[API][yes] [Search][yes] [UI][yes]
Text extraction engines extract textual information from documents, and express that extracted text in a structured format. They are similar to text recognition engines in their output data structure. But where text recognition engines are used to recognize text in unstructured files like images, text extraction engines are used to extract text content from semi-structured files like PDFs or Microsoft Word documents.
Engine output
Most text extraction engine output should be stored in the non-time-based object array in Engine output standard. Each string of text is represented as an object of type text.
See the text validation contract json-schema.
Ordering indexes
Each object may include any or all of the page/paragraph/sentence indexes:
page: represents a physical page in a page-aware document type like PDF or docx.paragraph: represents a section of content like a literary paragraph or a line number in less literary document formats. sentence: represents an individual expression of thought like a literary sentence or a grouped string of text
Each of the page/paragraph/sentence indexes must start at 1. If page is provided, the indexes for paragraph and sentence must be reset to 1 each time the page index is incremented.
If paragraph is provided, the index for sentence must be reset to 1 each time the paragraph index is incremented.
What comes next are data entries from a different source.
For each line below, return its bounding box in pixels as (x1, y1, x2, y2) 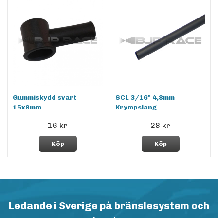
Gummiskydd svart (13, 93, 77, 102)
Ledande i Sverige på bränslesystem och (9, 200, 209, 212)
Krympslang (115, 103, 157, 112)
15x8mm (13, 103, 41, 112)
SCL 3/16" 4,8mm (115, 93, 175, 102)
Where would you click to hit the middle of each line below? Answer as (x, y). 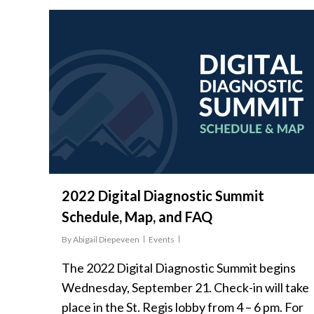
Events (162, 240)
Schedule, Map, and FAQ (137, 217)
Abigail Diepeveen (106, 240)
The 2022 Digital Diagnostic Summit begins (179, 268)
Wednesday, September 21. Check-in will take (185, 288)
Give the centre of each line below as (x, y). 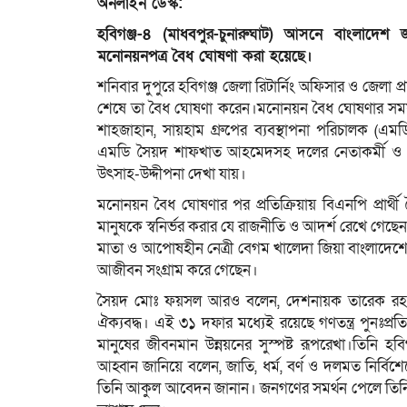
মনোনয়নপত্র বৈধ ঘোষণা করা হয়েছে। (205, 56)
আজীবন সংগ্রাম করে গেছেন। (178, 271)
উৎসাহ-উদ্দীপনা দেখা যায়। (172, 174)
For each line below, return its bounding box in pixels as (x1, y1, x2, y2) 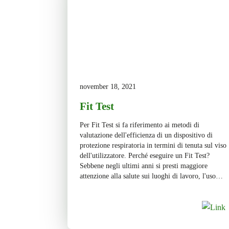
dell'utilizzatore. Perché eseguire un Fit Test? (80, 152, 210, 159)
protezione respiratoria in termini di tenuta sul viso (80, 142, 226, 149)
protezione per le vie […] (80, 193, 153, 200)
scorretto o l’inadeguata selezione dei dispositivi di (80, 182, 226, 190)
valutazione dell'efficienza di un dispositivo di (80, 131, 213, 139)
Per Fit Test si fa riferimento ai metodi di (80, 121, 199, 129)
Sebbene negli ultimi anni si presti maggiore (80, 162, 208, 170)
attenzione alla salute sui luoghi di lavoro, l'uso (80, 172, 216, 180)
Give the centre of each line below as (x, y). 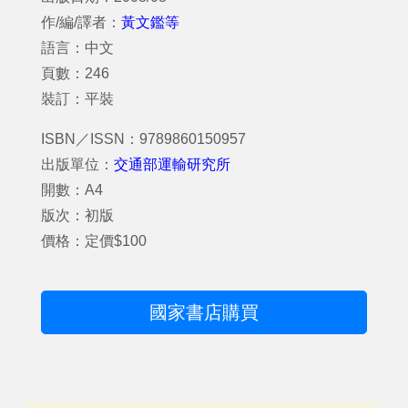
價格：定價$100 (94, 241)
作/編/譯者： (81, 22)
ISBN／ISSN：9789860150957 (143, 139)
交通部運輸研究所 (172, 164)
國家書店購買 (204, 312)
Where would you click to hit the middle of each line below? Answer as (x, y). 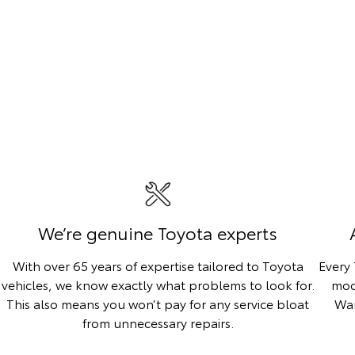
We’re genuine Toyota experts (158, 233)
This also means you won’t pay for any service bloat (158, 303)
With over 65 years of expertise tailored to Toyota (158, 265)
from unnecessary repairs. (158, 323)
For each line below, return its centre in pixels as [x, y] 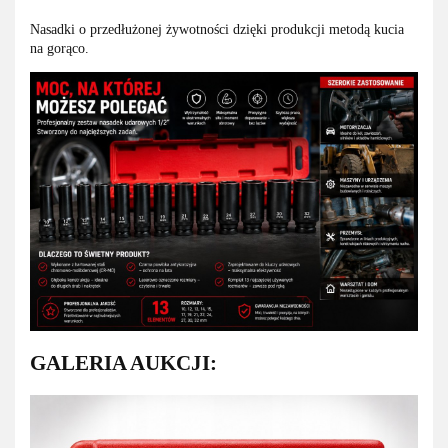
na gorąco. [59, 49]
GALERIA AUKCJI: [123, 362]
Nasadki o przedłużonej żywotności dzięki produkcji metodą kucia [217, 30]
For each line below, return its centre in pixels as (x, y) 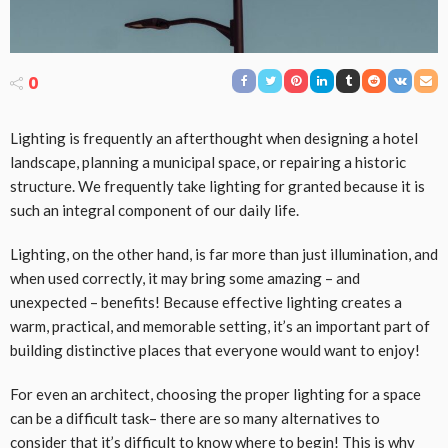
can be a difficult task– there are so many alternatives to (195, 418)
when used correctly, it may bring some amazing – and (185, 278)
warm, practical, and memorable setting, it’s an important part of (220, 326)
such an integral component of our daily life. (154, 210)
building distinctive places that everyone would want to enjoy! (215, 350)
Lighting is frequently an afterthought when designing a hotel (214, 138)
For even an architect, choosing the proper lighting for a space (215, 394)
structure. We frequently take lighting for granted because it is (217, 186)

All indexes are optional but it is highly recommended to include at least one so that order is explicitly preserved. The output can also include a language code and confidence scores if desired.
Example
The following simple example shows what the output of a text extraction engine could look like:
{
"schemaId": "https://docs.veritone.com/schemas/vtn-standard/master.json",
"validationContracts": ["text"],
"object": [
{
"type": "text",
"text": "Le rapide renard brun sauta par dessus le chien paresseux.",
"page": 1,
"paragraph": 1,
"sentence": 1
},
{
"type": "text",
"text": "Cela a effrayé le chien.",
"page": 1,
"paragraph": 1,
"sentence": 2
}
]
}